Brief
The records below must be reproduced exactly, excluding any pictures.

Dataset entries:
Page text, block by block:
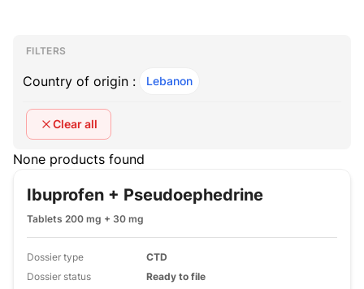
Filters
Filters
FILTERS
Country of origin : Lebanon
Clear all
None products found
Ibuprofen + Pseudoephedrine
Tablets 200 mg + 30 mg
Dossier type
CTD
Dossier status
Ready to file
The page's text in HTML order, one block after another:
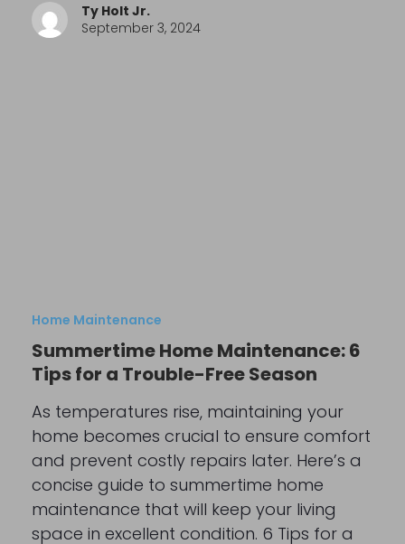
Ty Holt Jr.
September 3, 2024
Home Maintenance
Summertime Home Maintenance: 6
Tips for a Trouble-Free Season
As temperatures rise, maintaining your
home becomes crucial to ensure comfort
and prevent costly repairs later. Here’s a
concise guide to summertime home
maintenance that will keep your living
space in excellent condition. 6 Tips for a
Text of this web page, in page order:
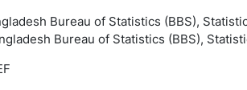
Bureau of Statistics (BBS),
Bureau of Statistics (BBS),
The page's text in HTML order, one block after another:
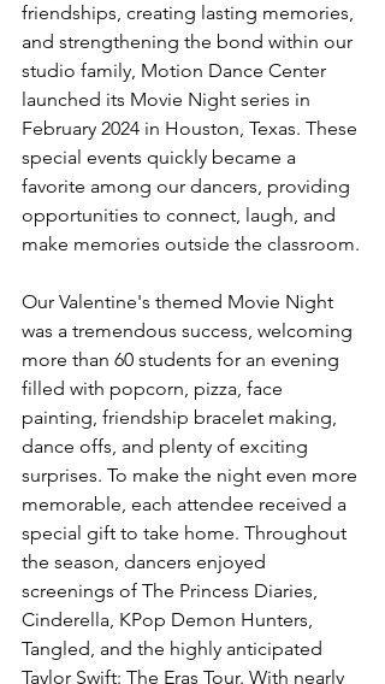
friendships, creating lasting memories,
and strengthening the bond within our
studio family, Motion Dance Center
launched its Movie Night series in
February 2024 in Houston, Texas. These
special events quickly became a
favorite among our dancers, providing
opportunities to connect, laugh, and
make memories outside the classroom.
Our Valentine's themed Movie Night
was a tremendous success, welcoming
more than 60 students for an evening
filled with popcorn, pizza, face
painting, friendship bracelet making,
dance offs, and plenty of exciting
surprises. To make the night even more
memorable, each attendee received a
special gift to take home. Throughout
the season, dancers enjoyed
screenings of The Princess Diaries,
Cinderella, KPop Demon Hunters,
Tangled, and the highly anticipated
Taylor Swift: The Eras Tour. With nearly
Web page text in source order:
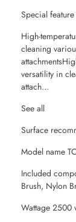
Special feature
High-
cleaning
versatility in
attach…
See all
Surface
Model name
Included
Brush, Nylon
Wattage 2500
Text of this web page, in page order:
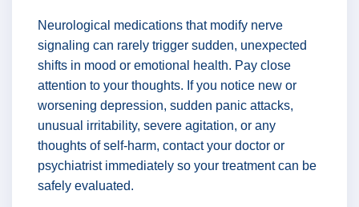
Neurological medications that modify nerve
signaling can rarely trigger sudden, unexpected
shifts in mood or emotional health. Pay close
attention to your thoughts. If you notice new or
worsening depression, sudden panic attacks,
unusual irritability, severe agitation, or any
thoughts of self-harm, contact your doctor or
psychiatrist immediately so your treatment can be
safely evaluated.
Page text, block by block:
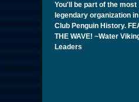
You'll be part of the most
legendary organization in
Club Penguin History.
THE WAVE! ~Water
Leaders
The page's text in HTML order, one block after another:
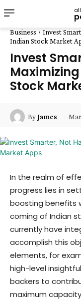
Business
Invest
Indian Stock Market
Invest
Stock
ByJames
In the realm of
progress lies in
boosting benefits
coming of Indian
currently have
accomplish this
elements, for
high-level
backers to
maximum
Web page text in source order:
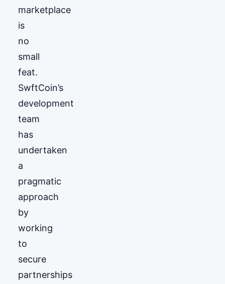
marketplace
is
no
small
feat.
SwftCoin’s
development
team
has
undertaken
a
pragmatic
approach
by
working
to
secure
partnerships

Exercise solution
Page text, block by block:
Filters
Filters
FILTERS
Country of origin : Lebanon
Clear all
None products found
Ibuprofen + Pseudoephedrine
Tablets 200 mg + 30 mg
Dossier type
CTD
Dossier status
Ready to file
The page's text in HTML order, one block after another:
Ty Holt Jr.
September 3, 2024
Home Maintenance
Summertime Home Maintenance: 6
Tips for a Trouble-Free Season
As temperatures rise, maintaining your
home becomes crucial to ensure comfort
and prevent costly repairs later. Here’s a
concise guide to summertime home
maintenance that will keep your living
space in excellent condition. 6 Tips for a
Text of this web page, in page order:
Bureau of Statistics (BBS),
Bureau of Statistics (BBS),
The page's text in HTML order, one block after another:
friendships, creating lasting memories,
and strengthening the bond within our
studio family, Motion Dance Center
launched its Movie Night series in
February 2024 in Houston, Texas. These
special events quickly became a
favorite among our dancers, providing
opportunities to connect, laugh, and
make memories outside the classroom.
Our Valentine's themed Movie Night
was a tremendous success, welcoming
more than 60 students for an evening
filled with popcorn, pizza, face
painting, friendship bracelet making,
dance offs, and plenty of exciting
surprises. To make the night even more
memorable, each attendee received a
special gift to take home. Throughout
the season, dancers enjoyed
screenings of The Princess Diaries,
Cinderella, KPop Demon Hunters,
Tangled, and the highly anticipated
Taylor Swift: The Eras Tour. With nearly
Web page text in source order:
Special feature
High-
cleaning
versatility in
attach…
See all
Surface
Model name
Included
Brush, Nylon
Wattage 2500
Text of this web page, in page order:
Neurological medications that modify nerve
signaling can rarely trigger sudden, unexpected
shifts in mood or emotional health. Pay close
attention to your thoughts. If you notice new or
worsening depression, sudden panic attacks,
unusual irritability, severe agitation, or any
thoughts of self-harm, contact your doctor or
psychiatrist immediately so your treatment can be
safely evaluated.
Page text, block by block:
You'll be part of the most
legendary organization in
Club Penguin History.
THE WAVE! ~Water
Leaders
The page's text in HTML order, one block after another:
Business
Invest
Indian Stock Market
Invest
Stock
ByJames
In the realm of
progress lies in
boosting benefits
coming of Indian
currently have
accomplish this
elements, for
high-level
backers to
maximum
Web page text in source order:
marketplace
is
no
small
feat.
SwftCoin’s
development
team
has
undertaken
a
pragmatic
approach
by
working
to
secure
partnerships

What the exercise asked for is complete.